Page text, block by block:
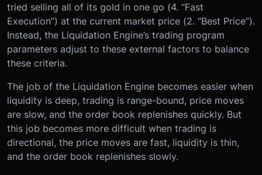
tried selling all of its gold in one go (4. “Fast
Execution”) at the current market price (2. “Best Price”).
Instead, the Liquidation Engine’s trading program
parameters adjust to these external factors to balance
these criteria.
The job of the Liquidation Engine becomes easier when
liquidity is deep, trading is range-bound, price moves
are slow, and the order book replenishes quickly. But
this job becomes more difficult when trading is
directional, the price moves are fast, liquidity is thin,
and the order book replenishes slowly.
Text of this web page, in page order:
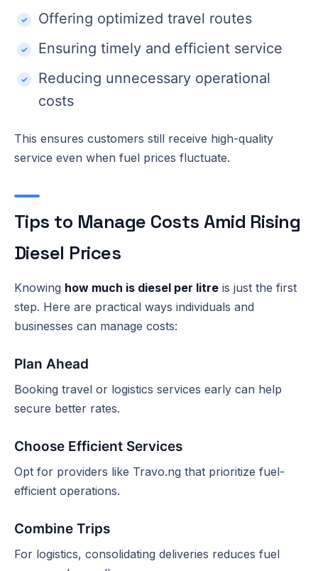
Offering optimized travel routes
Ensuring timely and efficient service
Reducing unnecessary operational
costs
This ensures customers still receive high-quality
service even when fuel prices fluctuate.
Tips to Manage Costs Amid Rising
Diesel Prices
Knowing how much is diesel per litre is just the first
step. Here are practical ways individuals and
businesses can manage costs:
Plan Ahead
Booking travel or logistics services early can help
secure better rates.
Choose Efficient Services
Opt for providers like Travo.ng that prioritize fuel-
efficient operations.
Combine Trips
For logistics, consolidating deliveries reduces fuel
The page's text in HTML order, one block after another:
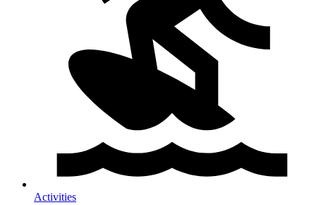
Activities
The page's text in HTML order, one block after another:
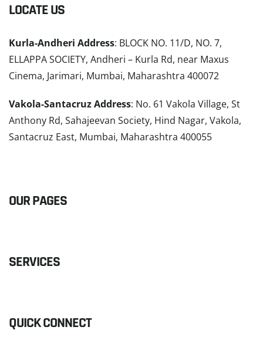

--------------------

Each line of the listing above belongs in the answer exactly as written; the pictures do not.

* Task response
Page text, block by block:
tried selling all of its gold in one go (4. “Fast
Execution”) at the current market price (2. “Best Price”).
Instead, the Liquidation Engine’s trading program
parameters adjust to these external factors to balance
these criteria.
The job of the Liquidation Engine becomes easier when
liquidity is deep, trading is range-bound, price moves
are slow, and the order book replenishes quickly. But
this job becomes more difficult when trading is
directional, the price moves are fast, liquidity is thin,
and the order book replenishes slowly.
Text of this web page, in page order:
Offering optimized travel routes
Ensuring timely and efficient service
Reducing unnecessary operational
costs
This ensures customers still receive high-quality
service even when fuel prices fluctuate.
Tips to Manage Costs Amid Rising
Diesel Prices
Knowing how much is diesel per litre is just the first
step. Here are practical ways individuals and
businesses can manage costs:
Plan Ahead
Booking travel or logistics services early can help
secure better rates.
Choose Efficient Services
Opt for providers like Travo.ng that prioritize fuel-
efficient operations.
Combine Trips
For logistics, consolidating deliveries reduces fuel
The page's text in HTML order, one block after another:
Activities
The page's text in HTML order, one block after another:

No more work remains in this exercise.